→ WORK TASK
Output each entry below as it stands, leaving out every picture.

Stored data entries:
==========
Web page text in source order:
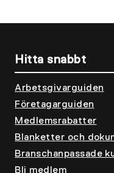
Hitta snabbt
Arbetsgivarguiden
Företagarguiden
Medlemsrabatter
Blanketter och
Branschanpassade
Bli medlem
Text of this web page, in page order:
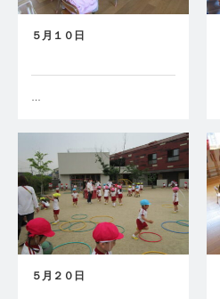
５月１０日
…
５月２０日
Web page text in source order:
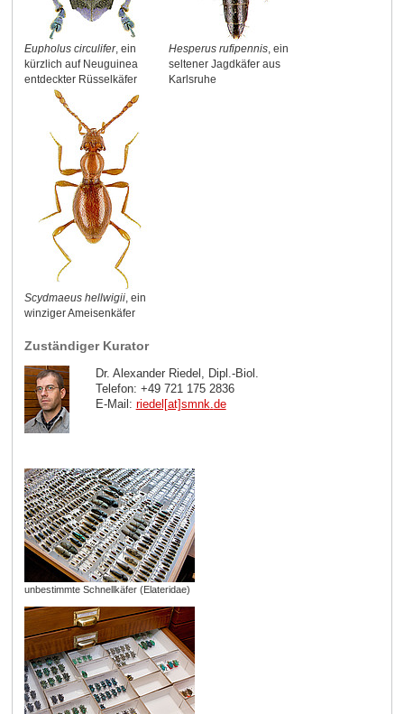
Eupholus circulifer, ein
kürzlich auf Neuguinea
entdeckter Rüsselkäfer
Hesperus rufipennis, ein
seltener Jagdkäfer aus
Karlsruhe
Scydmaeus hellwigii, ein
winziger Ameisenkäfer
Zuständiger Kurator
Dr. Alexander Riedel, Dipl.-Biol.
Telefon: +49 721 175 2836
E-Mail: riedel[at]smnk.de
unbestimmte Schnellkäfer (Elateridae)
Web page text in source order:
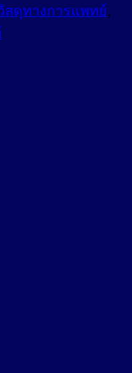
สดุทางการแพทย์,
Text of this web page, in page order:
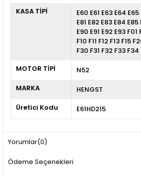
KASA TİPİ
E60 E61 E63 E64 E65
E81 E82 E83 E84
E90 E91 E92 E93
F10 F11 F12 F13 F15
F30 F31 F32 F33 F34
MOTOR TİPİ
N52
MARKA
HENGST
Üretici Kodu
E61HD215
Yorumlar(0)
Ödeme Seçenekleri
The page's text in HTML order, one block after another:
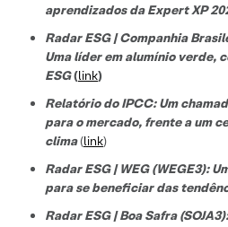
aprendizados da Expert XP
Radar ESG | Companhia
Uma líder em alumínio verde,
ESG(link)
Relatório do IPCC: Um
para o mercado, frente a um
clima(link)
Radar ESG | WEG (WEGE3):
para se beneficiar das
Radar ESG | Boa Safra
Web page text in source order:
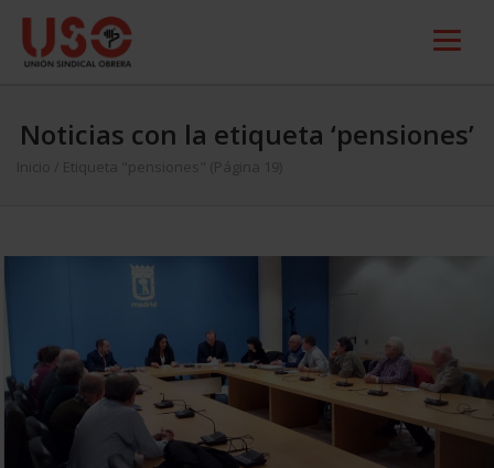
Noticias con la etiqueta ‘pensiones’
Inicio Etiqueta "pensiones" (Página 19)
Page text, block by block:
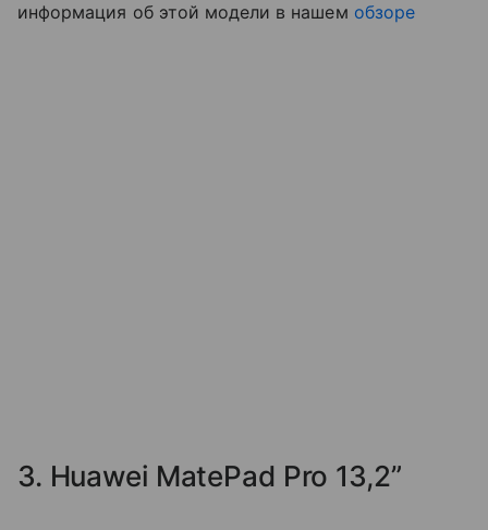
информация об этой модели в нашем обзоре
3. Huawei MatePad Pro 13,2”
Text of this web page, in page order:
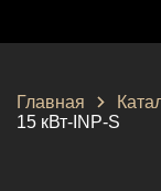
Главная
15 кВт-INP-S
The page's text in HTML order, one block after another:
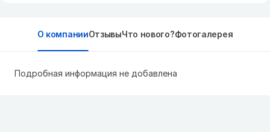
О компанииОтзывыЧто нового?Фотогалерея
Подробная информация не добавлена
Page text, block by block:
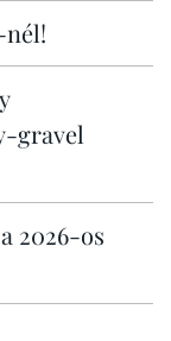
gravel
2026-os
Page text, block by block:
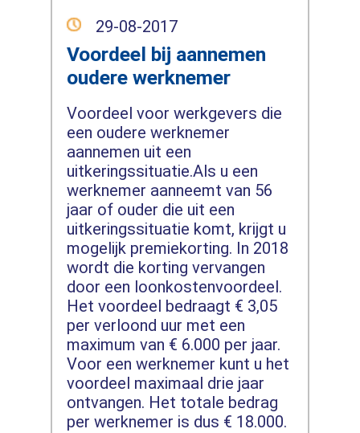
29-08-2017
Voordeel bij aannemen
oudere werknemer
Voordeel voor werkgevers die
een oudere werknemer
aannemen uit een
uitkeringssituatie.Als u een
werknemer aanneemt van 56
jaar of ouder die uit een
uitkeringssituatie komt, krijgt u
mogelijk premiekorting. In 2018
wordt die korting vervangen
door een loonkostenvoordeel.
Het voordeel bedraagt € 3,05
per verloond uur met een
maximum van € 6.000 per jaar.
Voor een werknemer kunt u het
voordeel maximaal drie jaar
ontvangen. Het totale bedrag
per werknemer is dus € 18.000.
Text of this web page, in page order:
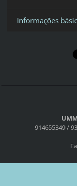
Informações
914655349 /
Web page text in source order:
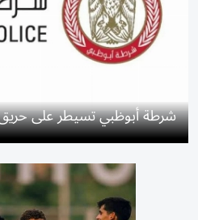
شرطة أبوظبي تسيطر على
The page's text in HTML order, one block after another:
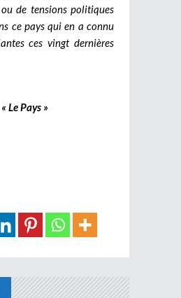
de tensions politiques
ce pays qui en a connu
ces vingt dernières
« Le Pays »
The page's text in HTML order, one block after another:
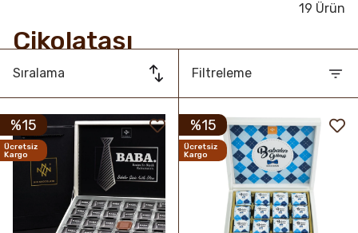
Çikolatası
19 Ürün
Filtreleme
Sıralama
%15
Ücretsiz
Kargo
%15
Ücretsiz
Kargo
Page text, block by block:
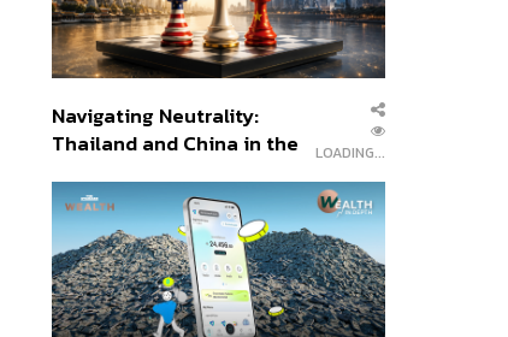
Navigating Neutrality:
Thailand and China in the
Order
LOADING...
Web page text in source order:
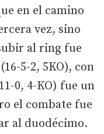
en el camino
vez, sino
al ring fue
5-2, 5KO), con
0, 4-KO) fue un
el combate fue
al duodécimo.
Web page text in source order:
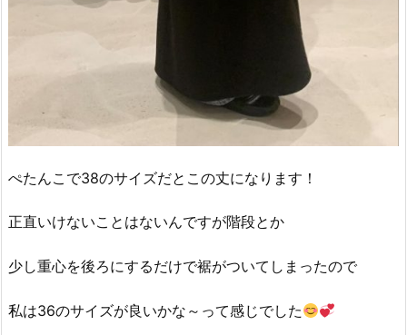
ぺたんこで38のサイズだとこの丈になります！
正直いけないことはないんですが階段とか
少し重心を後ろにするだけで裾がついてしまったので
私は36のサイズが良いかな～って感じでした
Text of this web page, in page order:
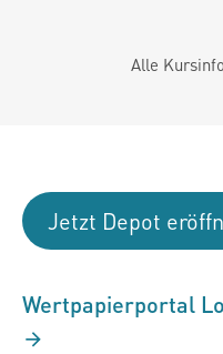
Alle
Jetzt Depot
Wertpapierportal
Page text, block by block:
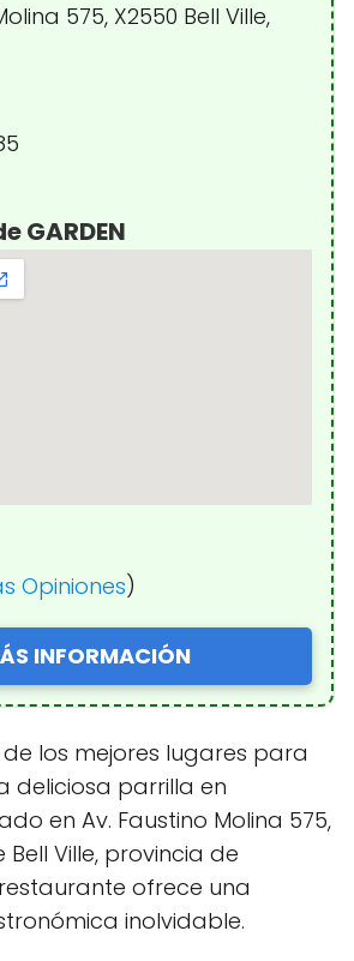
575, X2550 Bell Ville,
GARDEN
Opiniones)
INFORMACIÓN
de los mejores lugares para
deliciosa parrilla en
en Av. Faustino Molina 575,
Ville, provincia de
ofrece una
inolvidable.
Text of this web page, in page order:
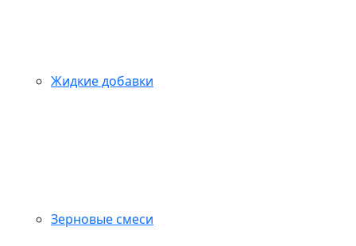
Жидкие добавки
Зерновые смеси
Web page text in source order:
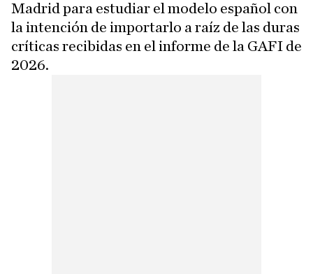
Madrid para estudiar el modelo español con
la intención de importarlo a raíz de las duras
críticas recibidas en el informe de la GAFI de
2026.
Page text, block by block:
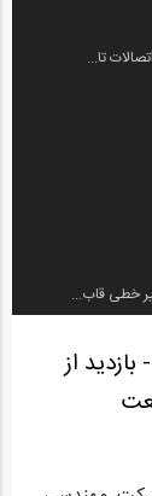
تا...
خطی قاب...
سازه‌های...
از
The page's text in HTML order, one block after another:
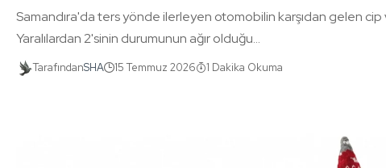
Samandıra'da ters yönde ilerleyen otomobilin karşıdan gelen cip
Yaralılardan 2'sinin durumunun ağır olduğu…
TarafındanSHA 15 Temmuz 2026 1 Dakika Okuma
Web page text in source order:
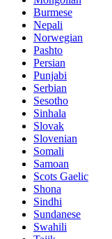
Burmese
Nepali
Norwegian
Pashto
Persian
Punjabi
Serbian
Sesotho
Sinhala
Slovak
Slovenian
Somali
Samoan
Scots Gaelic
Shona
Sindhi
Sundanese
Swahili
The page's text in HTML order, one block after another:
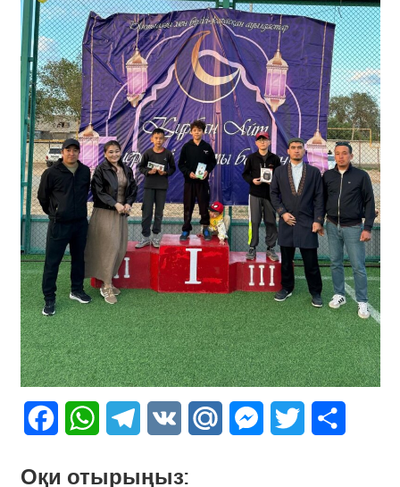
FacebookWhatsAppTelegram
VK Mail.Ru Messenger
Twitter
Оқи отырыңыз:
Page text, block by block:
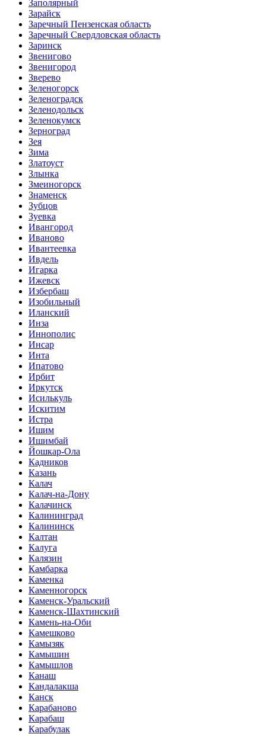
Заполярный
Зарайск
Заречный Пензенская область
Заречный Свердловская область
Заринск
Звенигово
Звенигород
Зверево
Зеленогорск
Зеленоградск
Зеленодольск
Зеленокумск
Зерноград
Зея
Зима
Златоуст
Злынка
Змеиногорск
Знаменск
Зубцов
Зуевка
Ивангород
Иваново
Ивантеевка
Ивдель
Игарка
Ижевск
Избербаш
Изобильный
Иланский
Инза
Иннополис
Инсар
Инта
Ипатово
Ирбит
Иркутск
Исилькуль
Искитим
Истра
Ишим
Ишимбай
Йошкар-Ола
Кадников
Казань
Калач
Калач-на-Дону
Калачинск
Калининград
Калининск
Калтан
Калуга
Калязин
Камбарка
Каменка
Каменногорск
Каменск-Уральский
Каменск-Шахтинский
Камень-на-Оби
Камешково
Камызяк
Камышин
Камышлов
Канаш
Кандалакша
Канск
Карабаново
Карабаш
Карабулак
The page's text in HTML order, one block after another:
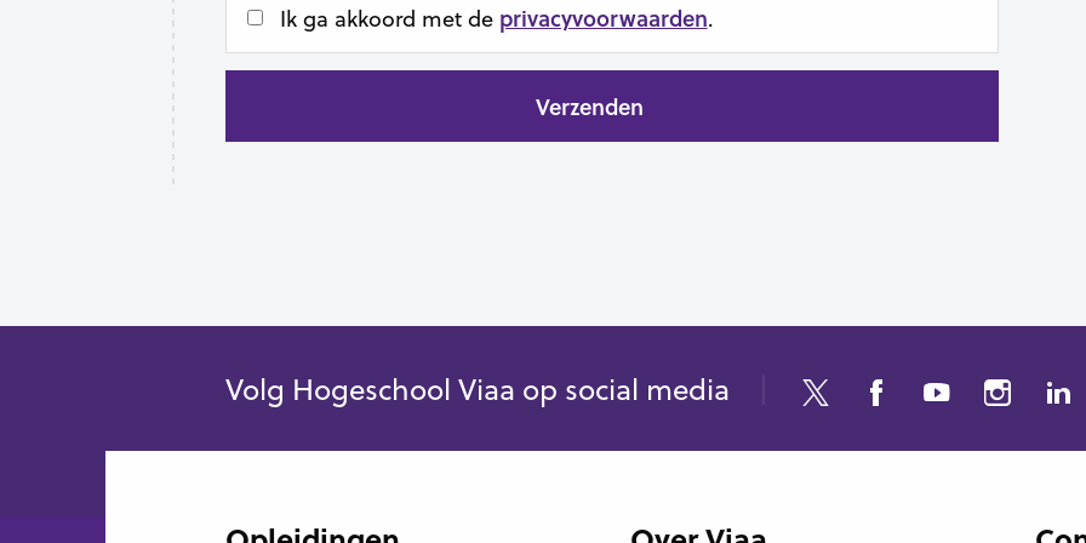
Ik ga akkoord met de privacyvoorwaarden.
Volg Hogeschool Viaa op social media
==========
→ SOLUTION
Web page text in source order:
Hitta snabbt
Arbetsgivarguiden
Företagarguiden
Medlemsrabatter
Blanketter och
Branschanpassade
Bli medlem
Text of this web page, in page order:
５月１０日
…
５月２０日
Web page text in source order:
Eupholus circulifer, ein
kürzlich auf Neuguinea
entdeckter Rüsselkäfer
Hesperus rufipennis, ein
seltener Jagdkäfer aus
Karlsruhe
Scydmaeus hellwigii, ein
winziger Ameisenkäfer
Zuständiger Kurator
Dr. Alexander Riedel, Dipl.-Biol.
Telefon: +49 721 175 2836
E-Mail: riedel[at]smnk.de
unbestimmte Schnellkäfer (Elateridae)
Web page text in source order:
สดุทางการแพทย์,
Text of this web page, in page order:
KASA TİPİ
E60 E61 E63 E64 E65
E81 E82 E83 E84
E90 E91 E92 E93
F10 F11 F12 F13 F15
F30 F31 F32 F33 F34
MOTOR TİPİ
N52
MARKA
HENGST
Üretici Kodu
E61HD215
Yorumlar(0)
Ödeme Seçenekleri
The page's text in HTML order, one block after another:
aprendizados da Expert XP
Radar ESG | Companhia
Uma líder em alumínio verde,
ESG(link)
Relatório do IPCC: Um
para o mercado, frente a um
clima(link)
Radar ESG | WEG (WEGE3):
para se beneficiar das
Radar ESG | Boa Safra
Web page text in source order:
Noticias con la etiqueta ‘pensiones’
Inicio Etiqueta "pensiones" (Página 19)
Page text, block by block:
информация об этой модели в нашем обзоре
3. Huawei MatePad Pro 13,2”
Text of this web page, in page order:
Главная
15 кВт-INP-S
The page's text in HTML order, one block after another:
О компанииОтзывыЧто нового?Фотогалерея
Подробная информация не добавлена
Page text, block by block:
gravel
2026-os
Page text, block by block:
29-08-2017
Voordeel bij aannemen
oudere werknemer
Voordeel voor werkgevers die
een oudere werknemer
aannemen uit een
uitkeringssituatie.Als u een
werknemer aanneemt van 56
jaar of ouder die uit een
uitkeringssituatie komt, krijgt u
mogelijk premiekorting. In 2018
wordt die korting vervangen
door een loonkostenvoordeel.
Het voordeel bedraagt € 3,05
per verloond uur met een
maximum van € 6.000 per jaar.
Voor een werknemer kunt u het
voordeel maximaal drie jaar
ontvangen. Het totale bedrag
per werknemer is dus € 18.000.
Text of this web page, in page order:
Informações
914655349 /
Web page text in source order:
شرطة أبوظبي تسيطر على
The page's text in HTML order, one block after another:
de tensions politiques
ce pays qui en a connu
ces vingt dernières
« Le Pays »
The page's text in HTML order, one block after another:
Çikolatası
19 Ürün
Filtreleme
Sıralama
%15
Ücretsiz
Kargo
%15
Ücretsiz
Kargo
Page text, block by block:
Navigating Neutrality:
Thailand and China in the
Order
LOADING...
Web page text in source order:
en el camino
vez, sino
al ring fue
5-2, 5KO), con
0, 4-KO) fue un
el combate fue
al duodécimo.
Web page text in source order:
ぺたんこで38のサイズだとこの丈になります！
正直いけないことはないんですが階段とか
少し重心を後ろにするだけで裾がついてしまったので
私は36のサイズが良いかな～って感じでした
Text of this web page, in page order:
Alle
Jetzt Depot
Wertpapierportal
Page text, block by block:
575, X2550 Bell Ville,
GARDEN
Opiniones)
INFORMACIÓN
de los mejores lugares para
deliciosa parrilla en
en Av. Faustino Molina 575,
Ville, provincia de
ofrece una
inolvidable.
Text of this web page, in page order:
Жидкие добавки
Зерновые смеси
Web page text in source order:
Madrid para estudiar el modelo español con
la intención de importarlo a raíz de las duras
críticas recibidas en el informe de la GAFI de
2026.
Page text, block by block:
تا...
خطی قاب...
سازه‌های...
از
The page's text in HTML order, one block after another:
Samandıra'da ters yönde ilerleyen otomobilin karşıdan gelen cip
Yaralılardan 2'sinin durumunun ağır olduğu…
TarafındanSHA 15 Temmuz 2026 1 Dakika Okuma
Web page text in source order:
Burmese
Nepali
Norwegian
Pashto
Persian
Punjabi
Serbian
Sesotho
Sinhala
Slovak
Slovenian
Somali
Samoan
Scots Gaelic
Shona
Sindhi
Sundanese
Swahili
The page's text in HTML order, one block after another:
FacebookWhatsAppTelegram
VK Mail.Ru Messenger
Twitter
Оқи отырыңыз:
Page text, block by block:
Заполярный
Зарайск
Заречный Пензенская область
Заречный Свердловская область
Заринск
Звенигово
Звенигород
Зверево
Зеленогорск
Зеленоградск
Зеленодольск
Зеленокумск
Зерноград
Зея
Зима
Златоуст
Злынка
Змеиногорск
Знаменск
Зубцов
Зуевка
Ивангород
Иваново
Ивантеевка
Ивдель
Игарка
Ижевск
Избербаш
Изобильный
Иланский
Инза
Иннополис
Инсар
Инта
Ипатово
Ирбит
Иркутск
Исилькуль
Искитим
Истра
Ишим
Ишимбай
Йошкар-Ола
Кадников
Казань
Калач
Калач-на-Дону
Калачинск
Калининград
Калининск
Калтан
Калуга
Калязин
Камбарка
Каменка
Каменногорск
Каменск-Уральский
Каменск-Шахтинский
Камень-на-Оби
Камешково
Камызяк
Камышин
Камышлов
Канаш
Кандалакша
Канск
Карабаново
Карабаш
Карабулак
The page's text in HTML order, one block after another:
Ik ga akkoord met de privacyvoorwaarden.
Volg Hogeschool Viaa op social media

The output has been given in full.